The recent progress of electronic control systems in vehicles is remarkable as evidenced by the development of electronic fuel injection systems,(EFI), automatic transmission control systems, and anti-lock brake systems,(ABS). The number of actuators for the systems has been increasing.
Consequently, a need has been identified for a reduction in volume and number of the system actuators for control purposes. A composite magnetic material has been developed with the aim of miniaturizing magnetic solenoid valves for actuator applications. A composite magnetic material is such that both ferromagnetic and paramagnetic sections coexist within a single material, and can contribute to optimization of the magnetic circuit of a solenoid valve.

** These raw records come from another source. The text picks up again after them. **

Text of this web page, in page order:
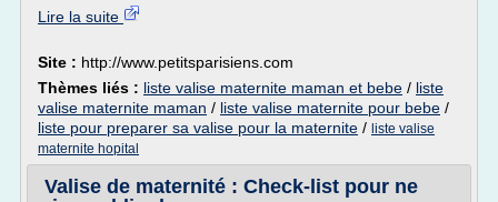
Lire la suite
Site : http://www.petitsparisiens.com
Thèmes liés : liste valise maternite maman et bebe / liste
valise maternite maman / liste valise maternite pour bebe /
liste pour preparer sa valise pour la maternite / liste valise
maternite hopital
Valise de maternité : Check-list pour ne
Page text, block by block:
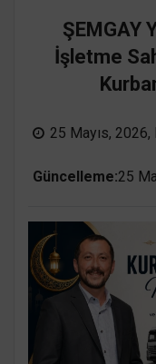
ŞEMGAY
İşletme
25 Mayıs,
Güncelleme:25
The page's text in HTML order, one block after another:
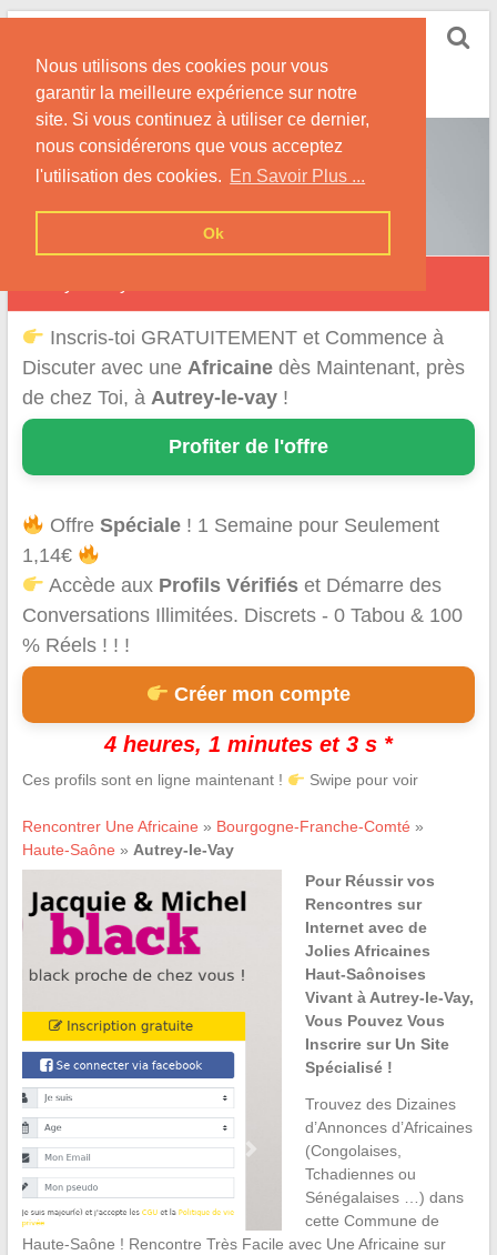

This paper describes the development of a composite magnetic material, and its resultant characteristics. The chemical composition of the material, essentially 18% Chromium - 8% Nickel stainless steel, required to improve both ferromagnetic and paramagnetic properties and the process of producing composite magnetic properties are reported in detail.
This composite magnetic material exhibited superior properties, having a magnetic flux density B40 (Induction at H of 4000A/m) of 0.8 Tesla in the ferromagnetic section, and relative permeability μ r of 1.01 in the paramagnetic section. The application of this material to a magnetic solenoid valve for ABS could reduce by approximately 20% volume.